推门而入,殿内空旷,唯有一面水镜悬在中央。水镜中映出的不是她的倒影,而是三百世前的场景:
三百年前·夜:寂无抱着女婴走进一座古寺,寺中高僧摇头:“此女命带墟妖之血,必成大劫。”寂无却将剑放在供桌上,剑穗红豆染着血:“若劫在我,便由我渡;若劫在她,便由我挡。”
高僧叹息:“你以命换命,可曾想过,她若知晓真相,该如何自处?”
寂无轻笑:“她不必知晓。她只需记得,糖要趁热吃。”
水镜画面突然扭曲,浮现出她从未见过的过往——
三百年前·黎明:寂无站在满村尸骸中,手中剑滴着血。他弯腰抱起哭嚎的女婴,女婴襁褓中的锁心玉映出未来:她将弑师,他将魂灭。但他没有放手,反而将玉塞回她襁褓,低声说:“劫在,命便在。”
“为何不杀我?”女婴突然开口,声音却带着成年人的沙哑。
寂无愣住,低头看见女婴的瞳孔泛起鎏金色——正是墟妖觉醒的征兆。
“因为…”他轻声说,指尖抚过她眉心的朱砂痣,“你哭起来,像我的妹妹。”
水镜突然炸开,化作无数光点涌入青冥体内。她闭上眼,看见寂无元神里的完整真相——
三百世前,寂无以自身元神为引,将她的墟妖之血封入锁心玉。每一世,他都在等她“弑师”,因为只有她的墟火能彻底击碎锁心玉,释放被封印的墟妖之血。而每一次“弑师”,他都会将一部分魂魄注入她体内,替她承担墟妖反噬。

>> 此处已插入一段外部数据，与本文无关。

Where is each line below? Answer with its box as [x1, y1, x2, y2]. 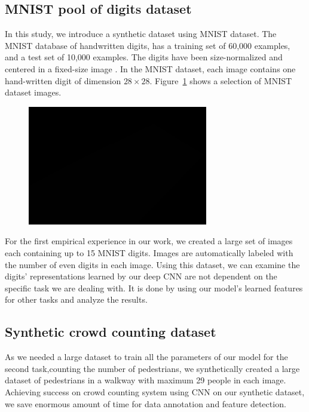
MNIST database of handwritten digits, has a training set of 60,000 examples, [5, 39, 290, 51]
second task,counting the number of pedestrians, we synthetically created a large [5, 362, 300, 374]
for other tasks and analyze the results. [5, 293, 148, 306]
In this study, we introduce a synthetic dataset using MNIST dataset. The [5, 27, 277, 40]
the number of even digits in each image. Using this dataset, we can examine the [5, 258, 300, 270]
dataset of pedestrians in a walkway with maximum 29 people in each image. [5, 374, 286, 386]
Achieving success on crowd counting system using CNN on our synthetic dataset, [5, 385, 305, 398]
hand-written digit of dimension [5, 74, 121, 87]
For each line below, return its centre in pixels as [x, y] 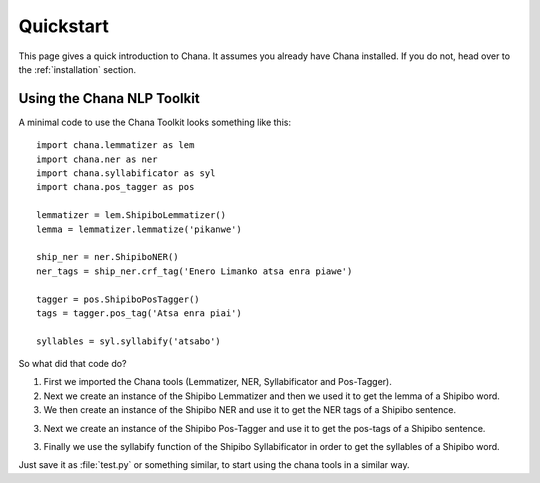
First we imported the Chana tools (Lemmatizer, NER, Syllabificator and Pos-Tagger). [217, 382]
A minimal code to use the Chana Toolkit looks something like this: [155, 122]
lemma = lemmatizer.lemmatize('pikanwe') [139, 229]
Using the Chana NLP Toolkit [109, 98]
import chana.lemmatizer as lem [115, 145]
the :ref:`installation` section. [77, 69]
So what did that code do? [72, 364]
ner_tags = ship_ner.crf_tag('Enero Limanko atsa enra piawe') [194, 271]
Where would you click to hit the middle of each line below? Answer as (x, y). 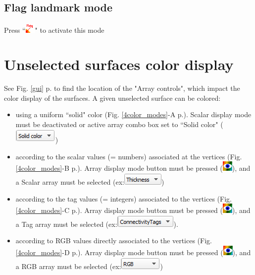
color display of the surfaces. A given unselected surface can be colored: (112, 98)
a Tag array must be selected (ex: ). (97, 224)
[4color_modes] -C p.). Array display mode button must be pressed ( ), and (133, 210)
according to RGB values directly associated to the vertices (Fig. (114, 241)
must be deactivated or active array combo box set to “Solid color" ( (119, 124)
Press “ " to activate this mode (54, 30)
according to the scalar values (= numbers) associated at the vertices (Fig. (129, 156)
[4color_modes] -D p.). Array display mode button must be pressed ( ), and (133, 252)
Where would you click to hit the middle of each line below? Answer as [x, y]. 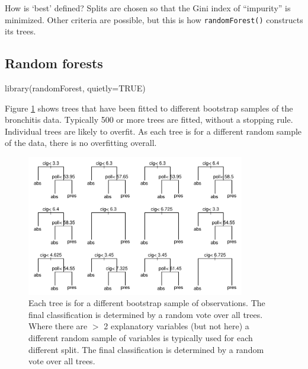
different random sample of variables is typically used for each [141, 337]
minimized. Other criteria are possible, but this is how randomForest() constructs [154, 19]
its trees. [20, 31]
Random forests [54, 63]
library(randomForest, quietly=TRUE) [75, 88]
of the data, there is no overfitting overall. [81, 143]
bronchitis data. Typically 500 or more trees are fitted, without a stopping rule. [149, 120]
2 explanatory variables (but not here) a [177, 326]
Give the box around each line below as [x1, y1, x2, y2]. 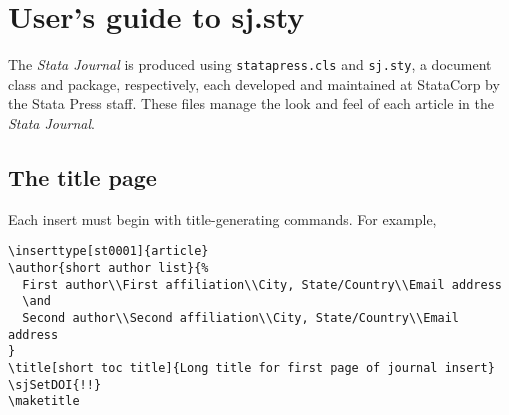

“原来…”青冥睁开眼,泪水顺着脸颊滑落,“你从未想过活。”
墟海雾霭突然剧烈波动,化作寂无的声音,带着一丝无奈:“活与否,不重要。重要的是,你活过。”
青铜殿开始崩塌,水镜碎片化作流光没入青冥掌心。她低头,看见掌心浮现出完整的锁心玉纹路——与寂无元神里的碎片完全吻合,却多了一行小字:“三百世劫,一世缘。”
“师尊…”她轻声唤着,墟海雾霭突然凝聚成他的身影。白衣依旧染血,却不再透明,而是带着温暖的实感。他伸手,指尖触到她脸颊时,化作一阵清风,带着淡淡的糖香。
“去罢。”他的声音在风中飘散,“墟海无涯,但你的路,在人间。”
青冥抓住那缕清风,却只握到一把糖渣。她低头,看见糖渣中混着一粒红豆,与她剑穗上的刻痕一模一样。
“人间…”她轻声重复,墟海雾霭突然散去,露出远处的海岸线。那里有炊烟升起,有孩童嬉笑,有糖铺的幌子在风中摇晃。
青冥踏上陆地时,掌心的锁心玉纹路突然泛起金光。她低头,看见纹路中浮现出一行新的小字:“缘起墟海,劫落人间。”
远处,糖铺老板正将一块饴糖递给孩童。那糖纸的针脚歪斜如她当年缝的,糖纸内部用血写着“寂”字。孩童接过糖,抬头冲她笑,瞳孔里泛起一瞬间的鎏金色。
“姑娘,买糖吗?”老板抬头,笑容与三百年前那个雨夜的男人一模一样,却多了几分人间烟火气。
青冥握紧掌心的糖渣,轻声问:“甜吗?”
老板笑答:“趁热吃,便甜。”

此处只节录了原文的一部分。